Excerpted data:
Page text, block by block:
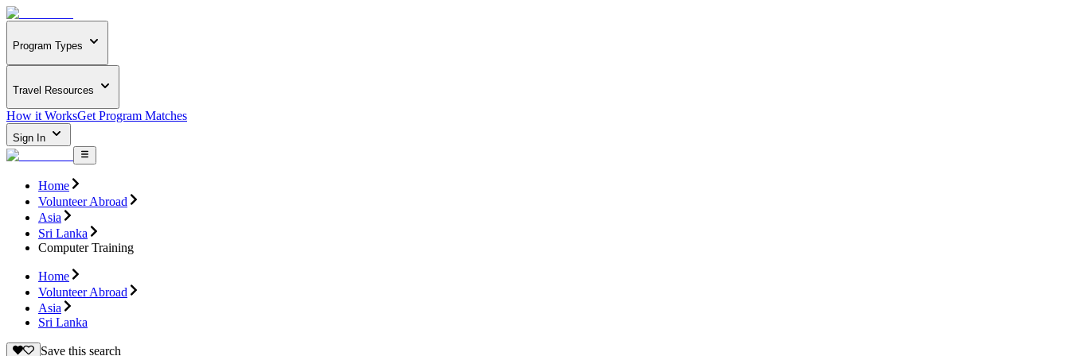
Program Types
Travel Resources
How it WorksGet Program Matches
Sign In
Home
Volunteer Abroad
Asia
Sri Lanka
Computer Training
Home
Volunteer Abroad
Asia
Sri Lanka
Save this search

Activity: Each entry above must be set down word for word; none of its pictures belong in the copy.

Answer box:
Page text, block by block:
Program Types
Travel Resources
How it WorksGet Program Matches
Sign In
Home
Volunteer Abroad
Asia
Sri Lanka
Computer Training
Home
Volunteer Abroad
Asia
Sri Lanka
Save this search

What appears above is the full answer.